Could you please retype the records exactly, minus their pictures?

Data provided:

⟨

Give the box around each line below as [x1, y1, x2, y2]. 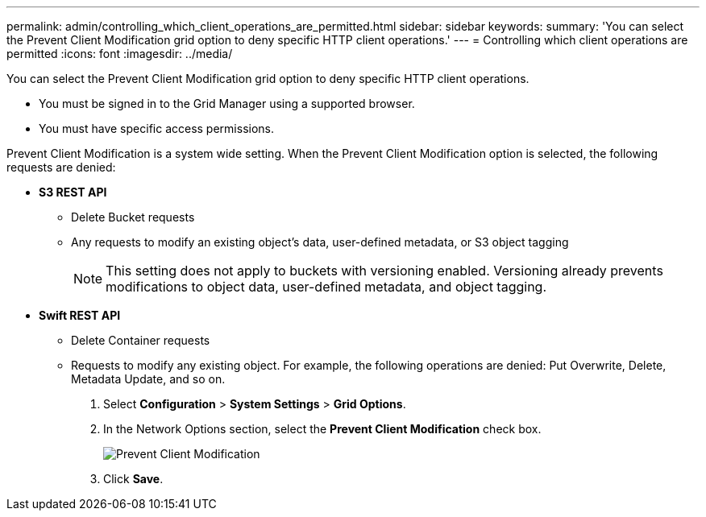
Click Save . [103, 472, 164, 486]
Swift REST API [39, 308, 121, 322]
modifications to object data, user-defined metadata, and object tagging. [106, 279, 547, 295]
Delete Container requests [71, 333, 210, 347]
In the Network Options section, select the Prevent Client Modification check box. [103, 422, 542, 436]
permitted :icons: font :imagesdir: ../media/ [6, 47, 233, 60]
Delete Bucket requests [71, 210, 195, 224]
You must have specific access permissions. [39, 122, 275, 135]
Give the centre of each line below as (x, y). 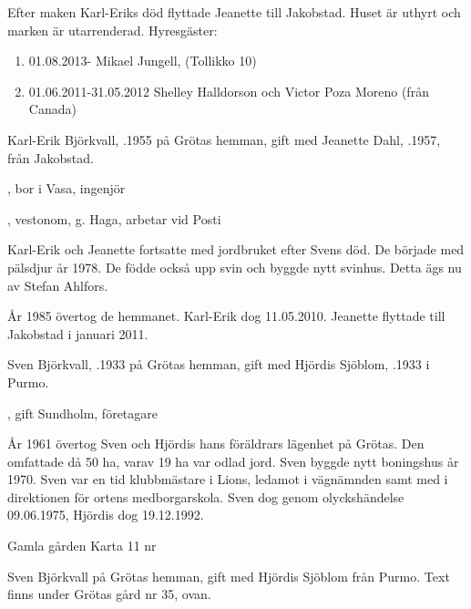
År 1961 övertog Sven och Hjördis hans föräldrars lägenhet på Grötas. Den (216, 444)
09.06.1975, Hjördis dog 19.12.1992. (106, 515)
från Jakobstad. (51, 157)
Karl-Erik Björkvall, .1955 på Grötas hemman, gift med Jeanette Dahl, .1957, (224, 139)
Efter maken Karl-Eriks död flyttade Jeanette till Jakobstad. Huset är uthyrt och (234, 12)
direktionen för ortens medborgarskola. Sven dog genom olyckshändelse (206, 496)
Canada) (52, 109)
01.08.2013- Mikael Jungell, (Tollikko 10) (143, 61)
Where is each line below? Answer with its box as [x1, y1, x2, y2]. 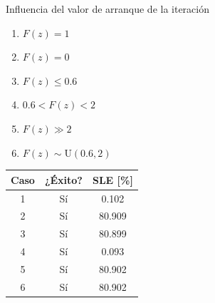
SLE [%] [92, 172, 133, 187]
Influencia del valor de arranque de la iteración [6, 1, 210, 16]
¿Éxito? [44, 172, 83, 187]
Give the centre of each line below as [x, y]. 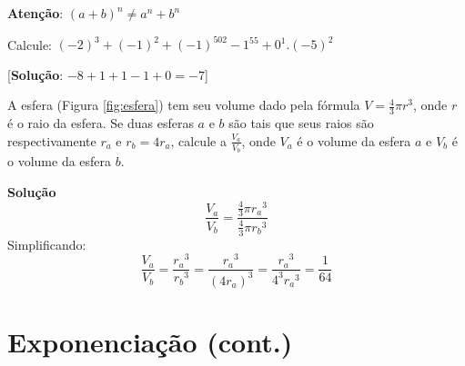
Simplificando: [47, 244]
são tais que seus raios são [301, 123]
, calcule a [198, 140]
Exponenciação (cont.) [150, 341]
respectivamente [52, 140]
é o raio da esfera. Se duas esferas [101, 123]
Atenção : [35, 13]
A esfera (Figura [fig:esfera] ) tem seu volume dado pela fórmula [184, 105]
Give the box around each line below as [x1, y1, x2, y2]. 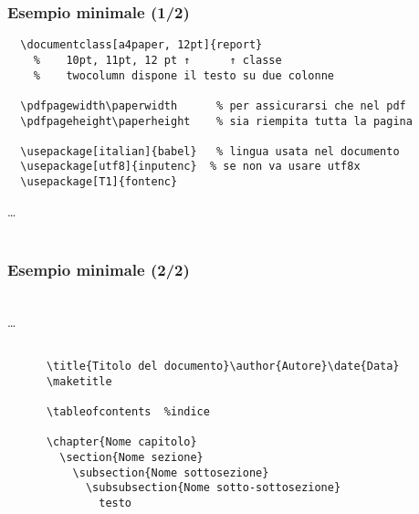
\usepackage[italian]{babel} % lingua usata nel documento [20, 144, 400, 158]
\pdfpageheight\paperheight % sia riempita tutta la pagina [20, 114, 413, 128]
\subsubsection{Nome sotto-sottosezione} [85, 481, 341, 495]
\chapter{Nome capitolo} [46, 435, 197, 449]
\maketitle [46, 374, 112, 388]
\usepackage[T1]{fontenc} [20, 175, 178, 189]
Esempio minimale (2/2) [7, 257, 190, 280]
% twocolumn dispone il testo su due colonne [33, 68, 334, 82]
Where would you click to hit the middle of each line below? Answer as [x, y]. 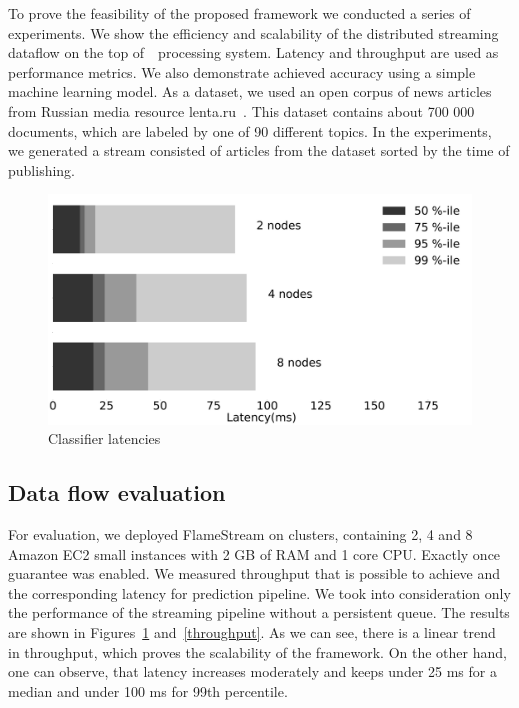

⟩

Solution for this problem:
Give the box around each line below as [x1, y1, x2, y2]. 
Click Save . [103, 472, 164, 486]
Swift REST API [39, 308, 121, 322]
modifications to object data, user-defined metadata, and object tagging. [106, 279, 547, 295]
Delete Container requests [71, 333, 210, 347]
In the Network Options section, select the Prevent Client Modification check box. [103, 422, 542, 436]
permitted :icons: font :imagesdir: ../media/ [6, 47, 233, 60]
Delete Bucket requests [71, 210, 195, 224]
You must have specific access permissions. [39, 122, 275, 135]
Give the centre of each line below as (x, y). 
År 1961 övertog Sven och Hjördis hans föräldrars lägenhet på Grötas. Den (216, 444)
09.06.1975, Hjördis dog 19.12.1992. (106, 515)
från Jakobstad. (51, 157)
Karl-Erik Björkvall, .1955 på Grötas hemman, gift med Jeanette Dahl, .1957, (224, 139)
Efter maken Karl-Eriks död flyttade Jeanette till Jakobstad. Huset är uthyrt och (234, 12)
direktionen för ortens medborgarskola. Sven dog genom olyckshändelse (206, 496)
Canada) (52, 109)
01.08.2013- Mikael Jungell, (Tollikko 10) (143, 61)
Where is each line below? Answer with its box as [x1, y1, x2, y2]. 
SLE [%] [92, 172, 133, 187]
Influencia del valor de arranque de la iteración [6, 1, 210, 16]
¿Éxito? [44, 172, 83, 187]
Give the centre of each line below as [x, y]. 
Simplificando: [47, 244]
são tais que seus raios são [301, 123]
, calcule a [198, 140]
Exponenciação (cont.) [150, 341]
respectivamente [52, 140]
é o raio da esfera. Se duas esferas [101, 123]
Atenção : [35, 13]
A esfera (Figura [fig:esfera] ) tem seu volume dado pela fórmula [184, 105]
Give the box around each line below as [x1, y1, x2, y2]. 
\usepackage[italian]{babel} % lingua usata nel documento [20, 144, 400, 158]
\pdfpageheight\paperheight % sia riempita tutta la pagina [20, 114, 413, 128]
\subsubsection{Nome sotto-sottosezione} [85, 481, 341, 495]
\chapter{Nome capitolo} [46, 435, 197, 449]
\maketitle [46, 374, 112, 388]
\usepackage[T1]{fontenc} [20, 175, 178, 189]
Esempio minimale (2/2) [7, 257, 190, 280]
% twocolumn dispone il testo su due colonne [33, 68, 334, 82]
Where would you click to hit the middle of each line below? Answer as [x, y]. 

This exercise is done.